Kriss menatap punggung Angel yang menghilang dibalik sekat dan menyusul untuk memastikan gadis itu sudah benar-benar naik ke lantai dua.
Barulah dia menghela napas keras. "Tidak canggung? Dasar bodoh!" Kriss menutup wajahnya. "Memalukan sekali."
Dua puluh menit kemudian, Kriss sudah selesai cuci piring saat Angel turun dan sedang memanaskan mesin mobil.
"Waow, seriously? Bentley bacalar? Di pedesaan seperti ini?" Angel menatap Supercar tanpa atap berwarna putih mengkilap itu dengan takjub. "Bukankah kita hanya akan menjadi pusat perhatian?"
Kriss menghela napas lelah. "Mau bagaimana lagi, yang tersedia di garasi selain ini hanya sepeda gunung."
Angel tertawa. Demi memastikan Kriss dan Angel tidak melarikan diri dari bulan madu mereka. Tentu saja Sharon dan Emilie hanya akan menyediakan mobil tanpa atap seperti ini alih-alih menyediakan mobil dengan atap yang bisa digunakan berkendara jarak jauh, "Tidak apa-apa, menjadi pusat perhatian juga tidak begitu buruk," ujarnya penuh canda, kemudian naik ke mobil lebih dulu.
Kriss menyusul dan langsung memasang sabuk pengaman.
"Kenapa kau tidak naik dan ganti baju juga?" tanya Angel.
Saat ini, Kriss masih memakai setelan tuxedonya dan hanya melepaskan jas dan dasinya, sedangkan kameja putih yang tersisa digulung hingga ke siku agar terlihat lebih simpel.
"Nanti saja, setelah barang-barangku dipindahkan," jawab Kriss.
Gerakan Angel memasang sabuk pengaman terhenti. "Mau dipindahkan ke mana?"
Saat mereka datang, semua keperluan mereka di dalam villa telah diatur sedemikian rupa, dan karena mereka adalah pasangan yang sudah menikah, otomatis Sharon dan Emilie mengatur agar semua pakaian dan barang-barang pribadi Angel dan Kriss berada di kamar yang sama.
"Ke kamar lain."
"Kenapa?" Angel mengerut kening. "Kau keberatan sekamar denganku?"
Kriss terkejut karena Angel tiba-tiba bertanya seperti itu, dan kesulitan menjawab dengan benar. "Tidak, bukan begitu, hanya saja ...

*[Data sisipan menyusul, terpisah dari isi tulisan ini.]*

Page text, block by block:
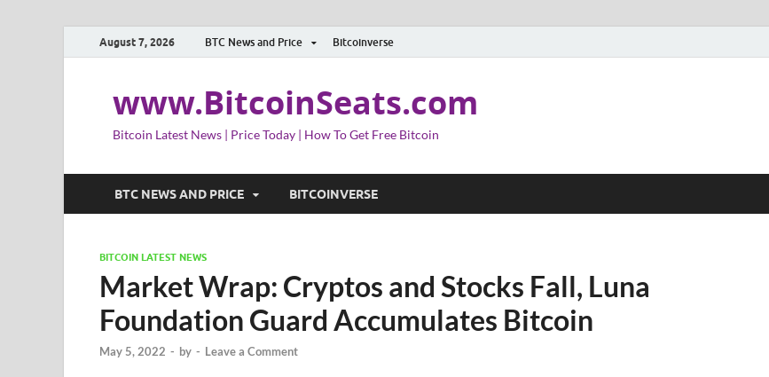
August 7, 2026 BTC News and Price Bitcoinverse
www.BitcoinSeats.com
Bitcoin Latest News | Price Today | How To Get Free Bitcoin
BTC NEWS AND PRICE BITCOINVERSE
BITCOIN LATEST NEWS
Market Wrap: Cryptos and Stocks Fall, Luna
Foundation Guard Accumulates Bitcoin
May 5, 2022 - by - Leave a Comment
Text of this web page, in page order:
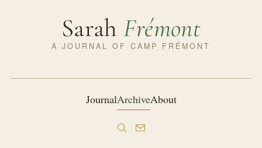
SarahFrémont
A JOURNAL OF CAMP FRÉMONT
JournalArchiveAbout
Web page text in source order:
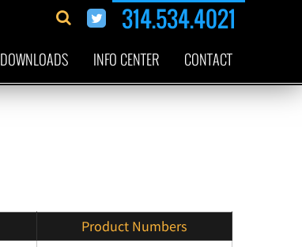
314.534.4021
DOWNLOADS INFO CENTER CONTACT
Product Numbers
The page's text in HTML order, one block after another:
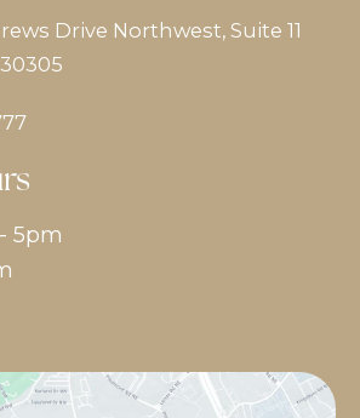
Drive Northwest, Suite 11
30305
5pm
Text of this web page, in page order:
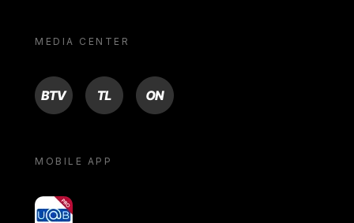
MEDIA CENTER
BTV TL ON
MOBILE APP
yoU@B
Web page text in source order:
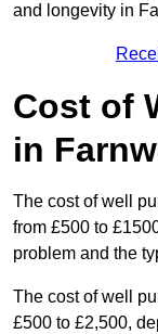
and longevity in
Cost of
in
The cost of well
from £500 to
problem and the
The cost of well
£500 to £2,500,
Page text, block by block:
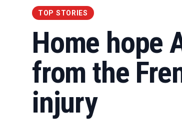
TOP STORIES
Home hope
from the
injury
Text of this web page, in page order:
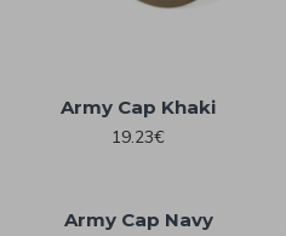
Army Cap Khaki
19.23€
Army Cap Navy
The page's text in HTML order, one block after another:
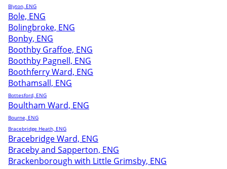
Blyton, ENG
Bole, ENG
Bolingbroke, ENG
Bonby, ENG
Boothby Graffoe, ENG
Boothby Pagnell, ENG
Boothferry Ward, ENG
Bothamsall, ENG
Bottesford, ENG
Boultham Ward, ENG
Bourne, ENG
Bracebridge Heath, ENG
Bracebridge Ward, ENG
Braceby and Sapperton, ENG
Brackenborough with Little Grimsby, ENG
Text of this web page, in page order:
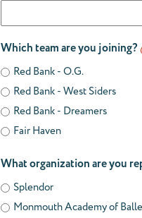
Which team are you joining?
Red Bank - O.G.
Red Bank - West Siders
Red Bank - Dreamers
Fair Haven
What organization are you
Splendor
Monmouth Academy of
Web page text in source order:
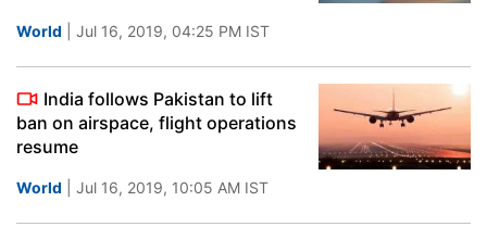
World | Jul 16, 2019, 04:25 PM IST
India follows Pakistan to lift
ban on airspace, flight operations
resume
World | Jul 16, 2019, 10:05 AM IST
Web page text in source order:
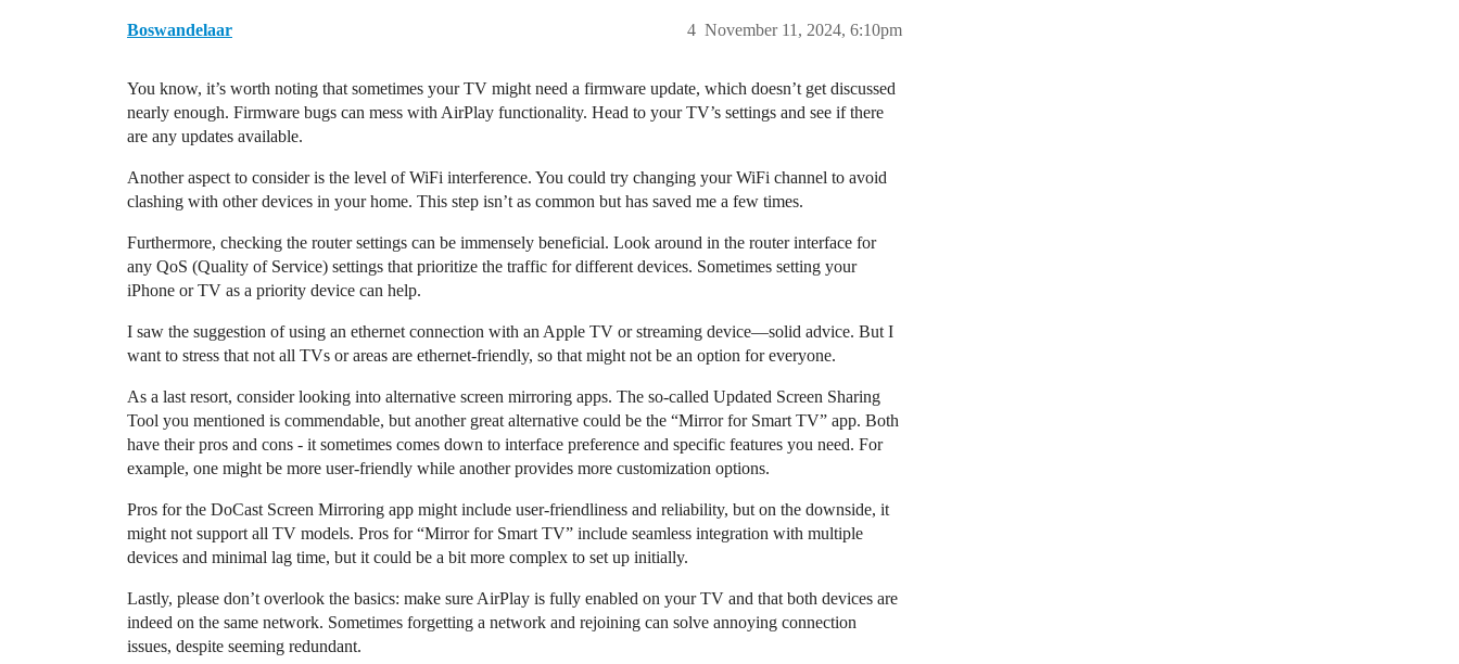
Boswandelaar November 11, 2024, 6:10pm
4
You know, it’s worth noting that sometimes your TV might need a firmware update, which doesn’t get discussed
nearly enough. Firmware bugs can mess with AirPlay functionality. Head to your TV’s settings and see if there
are any updates available.
Another aspect to consider is the level of WiFi interference. You could try changing your WiFi channel to avoid
clashing with other devices in your home. This step isn’t as common but has saved me a few times.
Furthermore, checking the router settings can be immensely beneficial. Look around in the router interface for
any QoS (Quality of Service) settings that prioritize the traffic for different devices. Sometimes setting your
iPhone or TV as a priority device can help.
I saw the suggestion of using an ethernet connection with an Apple TV or streaming device—solid advice. But I
want to stress that not all TVs or areas are ethernet-friendly, so that might not be an option for everyone.
As a last resort, consider looking into alternative screen mirroring apps. The so-called Updated Screen Sharing
Tool you mentioned is commendable, but another great alternative could be the “Mirror for Smart TV” app. Both
have their pros and cons - it sometimes comes down to interface preference and specific features you need. For
example, one might be more user-friendly while another provides more customization options.
Pros for the DoCast Screen Mirroring app might include user-friendliness and reliability, but on the downside, it
might not support all TV models. Pros for “Mirror for Smart TV” include seamless integration with multiple
devices and minimal lag time, but it could be a bit more complex to set up initially.
Lastly, please don’t overlook the basics: make sure AirPlay is fully enabled on your TV and that both devices are
indeed on the same network. Sometimes forgetting a network and rejoining can solve annoying connection
issues, despite seeming redundant.
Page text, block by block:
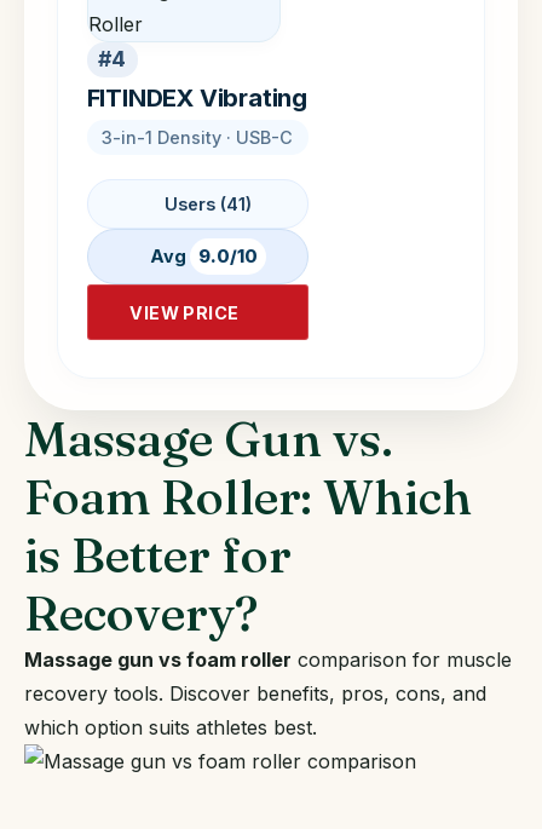
#4
FITINDEX Vibrating
3-in-1 Density · USB-C
Users (41)
Avg 9.0/10
VIEW PRICE
Massage Gun vs.
Foam Roller: Which
is Better for
Recovery?
Massage gun vs foam roller comparison for muscle
recovery tools. Discover benefits, pros, cons, and
which option suits athletes best.
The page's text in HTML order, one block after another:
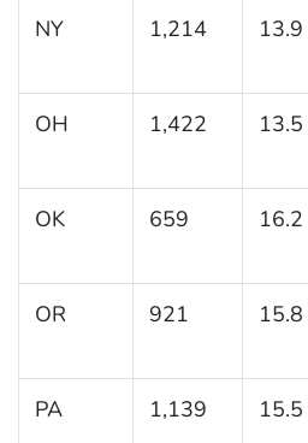
NY 1,214 13.9
OH 1,422 13.5
OK 659 16.2
OR 921 15.8
PA 1,139 15.5
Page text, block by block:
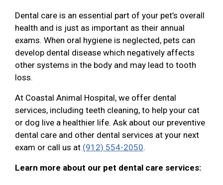
Dental care is an essential part of your pet’s overall
health and is just as important as their annual
exams. When oral hygiene is neglected, pets can
develop dental disease which negatively affects
other systems in the body and may lead to tooth
loss.
At Coastal Animal Hospital, we offer dental
services, including teeth cleaning, to help your cat
or dog live a healthier life. Ask about our preventive
dental care and other dental services at your next
exam or call us at (912) 554-2050.
Learn more about our pet dental care services:
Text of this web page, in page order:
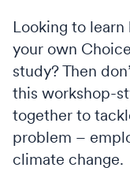
Looking to
your own
study? Then
this workshop-
together to
problem –
climate change.
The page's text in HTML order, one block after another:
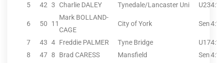
5
42 3 Charlie DALEY Tynedale/Lancaster Uni U23
6 50 11
Mark BOLLAND-
CAGE
City of York Sen
7 43 4 Freddie PALMER Tyne Bridge U17
8
47 8 Brad CARESS Mansfield Sen
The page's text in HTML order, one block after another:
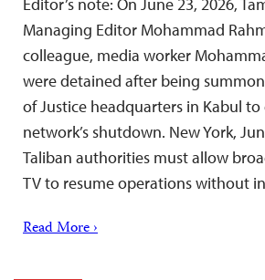
Managing Editor Mohammad
colleague, media worker
were detained after being
of Justice headquarters in Kabul to
network’s shutdown. New York,
Taliban authorities must allow
TV to resume operations without
Read More ›
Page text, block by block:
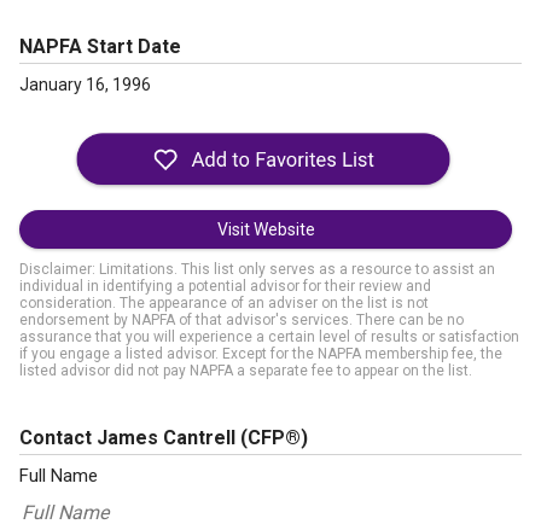
NAPFA Start Date
January 16, 1996
Visit Website
Disclaimer: Limitations. This list only serves as a resource to assist an
individual in identifying a potential advisor for their review and
consideration. The appearance of an adviser on the list is not
endorsement by NAPFA of that advisor's services. There can be no
assurance that you will experience a certain level of results or satisfaction
if you engage a listed advisor. Except for the NAPFA membership fee, the
listed advisor did not pay NAPFA a separate fee to appear on the list.
Contact James Cantrell (CFP®)
Full Name
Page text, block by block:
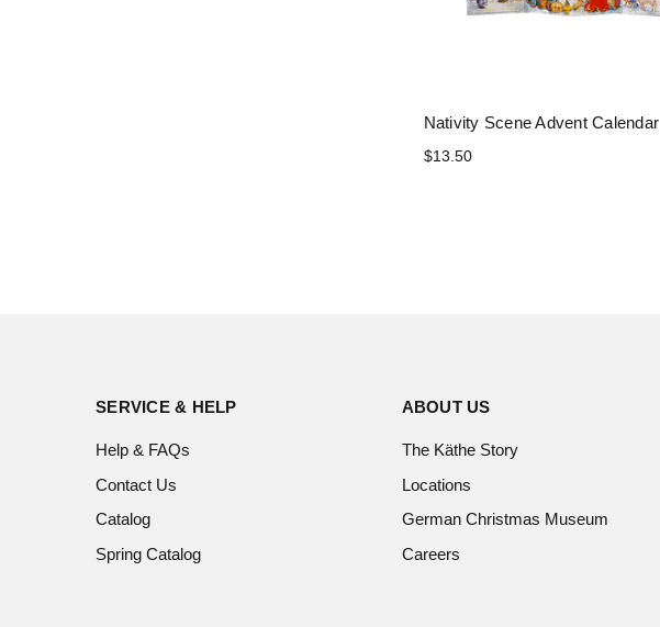
Nativity Scene Advent Calendar
$13.50
SERVICE & HELP
Help & FAQs
Contact Us
Catalog
Spring Catalog
ABOUT US
The Käthe Story
Locations
German Christmas Museum
Careers
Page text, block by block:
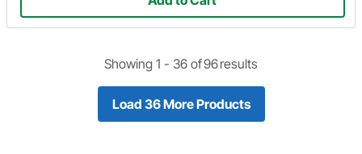
Showing 1 - 36 of96results
Load 36 More Products
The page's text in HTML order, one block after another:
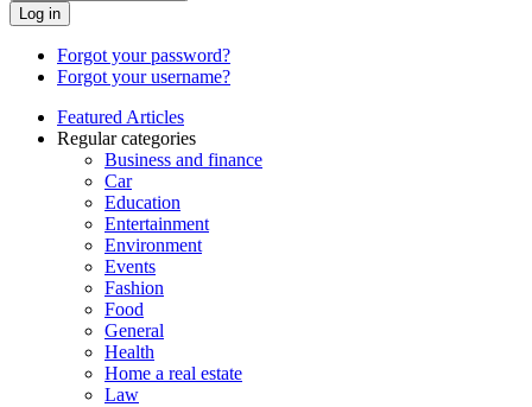
Log in
Forgot your password?
Forgot your username?
Featured Articles
Regular categories
Business and finance
Car
Education
Entertainment
Environment
Events
Fashion
Food
General
Health
Home a real estate
Law
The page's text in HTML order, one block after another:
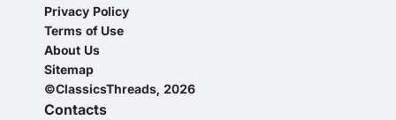
Privacy Policy
Terms of Use
About Us
Sitemap
©ClassicsThreads, 2026
Contacts
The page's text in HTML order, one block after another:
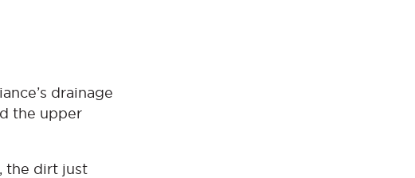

"Hanya apa? Atau mungkin kau ... Tidak mau tidur dengan wanita lain selain Rachel meskipun kalian sudah putus."
Kriss semakin kelabakan.
"Tapi jika memang seperti itu, kau seharusnya tidak menciumku di atas altar dan membuatku salah paham." Angel menghela napas dan kembali memasang sabuk pengamannya. "Tapi jika kau mau seperti itu juga tidak apa-apa, setelah pulang dari beli es krim, kita akan memindahkannya, ayo jalan."
Tapi hingga beberapa menit kemudian, mobil masih tidak jalan dan Kriss juga tidak bergerak.
Angel mengangkat alis dan menoleh. "Kenapa tidak jalan?"
"Aku tidak keberatan," kata Kriss pelan, dengan tatapan sepenuhnya ke wajah Angel.
"Apa?"
"Aku ... Ingin tidur di kamar yang sama denganmu, tapi khawatir kau akan keberatan."
Mendengar itu, Angel langsung tertawa pelan dan kembali menatap ke depan. "Kita akan membahas itu lagi saat pulang, cepet jalan, aku mau makan es krim."
Melihat tawa lepasnya, Kriss menghela napas lega dan ikut tersenyum sebelum menjalankan mobil.
Begitu keluar dari jalan setapak menuju villa, yang menyambut mereka adalah jalanan mulus yang diapit pepohonan dan pantai, berkelok dan menuruni beberapa bukit hingga pemandangan berganti menjadi ladang bunga yang luas.
Angin musim semi berhembus, membawa serta bau khas dan kelopak bunga dari ladang berwarna-warni yang mereka lintasi.
Angel menopang dagu dan memejamkan mata, menikmati hari yang sangat jarang dia dapatkan meski sedang libur kerja.